Sewing History, Part II: My First Act of Rebellion…

Me and my oldest sister playing dress-up wedding at Grandma and Grandpa Komm’s house, right around the same time this story happened.

While my first encounter with a sewing machine was a traumatic disaster, the second one was totally the opposite — it was one of those special experiences where the heavens open and rays of light shine down and angels sing. Well, metaphorically at least.

My oldest sister — not the one who sewed through my finger — had been sick for a week or two and had missed enough of her eighth grade Home Ec classes that she had to catch up on her pillow sewing project at home. My mom was showing her how to use the old green Bernina downstairs, and I was wandering around looking for her. As soon as I found them — sitting at the sewing machine with the fabric, scissors and notions all set out — I thought to myself, “I have to do that.”

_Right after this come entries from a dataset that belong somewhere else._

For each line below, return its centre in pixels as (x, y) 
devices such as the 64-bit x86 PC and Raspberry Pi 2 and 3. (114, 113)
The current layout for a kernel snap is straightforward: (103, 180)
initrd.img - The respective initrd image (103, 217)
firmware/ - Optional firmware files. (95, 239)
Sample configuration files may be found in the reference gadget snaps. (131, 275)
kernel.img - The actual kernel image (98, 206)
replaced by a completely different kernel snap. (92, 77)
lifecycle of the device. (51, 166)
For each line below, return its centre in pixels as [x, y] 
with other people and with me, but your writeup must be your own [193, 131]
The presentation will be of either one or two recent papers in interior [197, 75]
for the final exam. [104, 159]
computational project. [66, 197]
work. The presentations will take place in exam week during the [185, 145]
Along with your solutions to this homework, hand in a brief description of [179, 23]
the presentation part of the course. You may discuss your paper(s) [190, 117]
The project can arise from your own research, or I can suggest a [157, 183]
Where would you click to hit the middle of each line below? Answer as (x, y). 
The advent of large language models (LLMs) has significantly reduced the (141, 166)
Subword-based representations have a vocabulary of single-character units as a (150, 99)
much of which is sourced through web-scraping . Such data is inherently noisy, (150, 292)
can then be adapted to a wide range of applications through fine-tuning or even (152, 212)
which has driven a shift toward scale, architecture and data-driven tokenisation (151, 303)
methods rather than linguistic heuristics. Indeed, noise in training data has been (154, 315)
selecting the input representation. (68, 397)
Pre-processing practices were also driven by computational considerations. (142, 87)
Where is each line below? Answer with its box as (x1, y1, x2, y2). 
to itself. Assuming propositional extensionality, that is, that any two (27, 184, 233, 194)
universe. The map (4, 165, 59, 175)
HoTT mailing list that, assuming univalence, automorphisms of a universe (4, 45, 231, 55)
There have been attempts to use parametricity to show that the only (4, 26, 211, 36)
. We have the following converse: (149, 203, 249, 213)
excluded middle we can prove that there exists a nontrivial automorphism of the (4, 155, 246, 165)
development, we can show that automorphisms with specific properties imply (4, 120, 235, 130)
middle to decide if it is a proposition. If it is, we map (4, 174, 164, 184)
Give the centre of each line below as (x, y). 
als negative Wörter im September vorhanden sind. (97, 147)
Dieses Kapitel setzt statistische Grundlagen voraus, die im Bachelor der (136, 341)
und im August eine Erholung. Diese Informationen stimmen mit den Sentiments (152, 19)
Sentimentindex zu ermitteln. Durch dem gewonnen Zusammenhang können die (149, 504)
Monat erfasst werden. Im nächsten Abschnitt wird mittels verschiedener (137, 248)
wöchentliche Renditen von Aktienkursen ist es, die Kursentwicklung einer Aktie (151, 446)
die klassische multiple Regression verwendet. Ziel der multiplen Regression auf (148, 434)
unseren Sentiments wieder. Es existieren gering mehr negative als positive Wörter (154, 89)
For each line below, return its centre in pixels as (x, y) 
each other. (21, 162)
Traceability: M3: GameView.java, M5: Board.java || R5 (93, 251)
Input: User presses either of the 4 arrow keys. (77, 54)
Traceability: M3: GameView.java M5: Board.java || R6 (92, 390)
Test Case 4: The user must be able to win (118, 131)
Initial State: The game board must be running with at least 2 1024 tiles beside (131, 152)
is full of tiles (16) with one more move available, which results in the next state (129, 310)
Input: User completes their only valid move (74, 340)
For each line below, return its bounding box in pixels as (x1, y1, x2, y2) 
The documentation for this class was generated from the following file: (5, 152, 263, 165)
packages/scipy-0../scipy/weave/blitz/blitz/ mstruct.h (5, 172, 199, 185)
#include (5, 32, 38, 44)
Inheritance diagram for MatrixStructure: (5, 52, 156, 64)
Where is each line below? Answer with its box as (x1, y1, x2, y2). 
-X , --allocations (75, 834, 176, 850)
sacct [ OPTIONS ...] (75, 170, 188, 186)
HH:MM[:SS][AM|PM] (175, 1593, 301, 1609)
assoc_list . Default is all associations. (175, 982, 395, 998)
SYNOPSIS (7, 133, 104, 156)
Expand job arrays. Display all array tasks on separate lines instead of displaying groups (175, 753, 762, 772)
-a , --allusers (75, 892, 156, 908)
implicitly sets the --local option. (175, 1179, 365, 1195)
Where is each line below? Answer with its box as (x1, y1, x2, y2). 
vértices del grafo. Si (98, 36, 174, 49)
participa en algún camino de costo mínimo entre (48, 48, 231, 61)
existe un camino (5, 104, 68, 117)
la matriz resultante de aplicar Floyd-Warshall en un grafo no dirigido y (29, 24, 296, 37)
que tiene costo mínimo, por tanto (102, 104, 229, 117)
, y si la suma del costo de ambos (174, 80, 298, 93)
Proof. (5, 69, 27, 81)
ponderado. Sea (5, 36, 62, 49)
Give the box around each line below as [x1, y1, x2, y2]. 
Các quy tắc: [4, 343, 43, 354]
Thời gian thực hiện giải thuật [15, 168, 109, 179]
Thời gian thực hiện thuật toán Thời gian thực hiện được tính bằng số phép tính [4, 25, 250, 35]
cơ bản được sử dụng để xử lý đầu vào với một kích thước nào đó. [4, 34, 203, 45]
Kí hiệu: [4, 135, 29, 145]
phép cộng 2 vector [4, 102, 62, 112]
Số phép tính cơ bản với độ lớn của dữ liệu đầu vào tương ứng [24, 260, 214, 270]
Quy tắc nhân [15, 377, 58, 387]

I stood nearby and watched, completely mesmerized. When they were done, I asked my mom when she was going to teach me how to use the sewing machine. Her reply (obviously referencing my first encounter with it) was, “Oh, Murf,*  you’re too young! You’ll sew through your finger!” To which I silently replied, watch me. It was game-on as far as I was concerned. A seven-year-old never had a clearer or more compelling mission — and this one needed to be covert. I would figure out how to sew without her help and prove her wrong!

The OGB was set up in what had been my older brother’s bedroom before he went away to college. Because it was downstairs and at the end of the hallway, it was the perfect place to sneak into and never get caught. I spent all my free time in there, figuring out, by trial and error, what this knob did and that. Once I had taught myself enough to sew a straight line, I thought I had it all figured out. When a bobbin ran out of thread, I would wind a new one. By hand.

I used scraps from my mom’s old sewing projects as well as my old, too-small clothes as fabric. My Barbie doll doubled as both muse and mannequin; I studied her clothes to find out how they were constructed and what shapes I would need to cut out of my old jeans to make her some new ones. I even found some teeny snaps and scraps of Velcro in my mom’s wicker sewing basket so I could finish the pants just like Mattel did.

*When I was born, my brother (whose room eventually became the sewing room) started calling me Smurfette. The moniker stuck, as did its derivatives: Murfette, Smurfy, Smurf, Murfy and Murf (which is what my mom still calls me).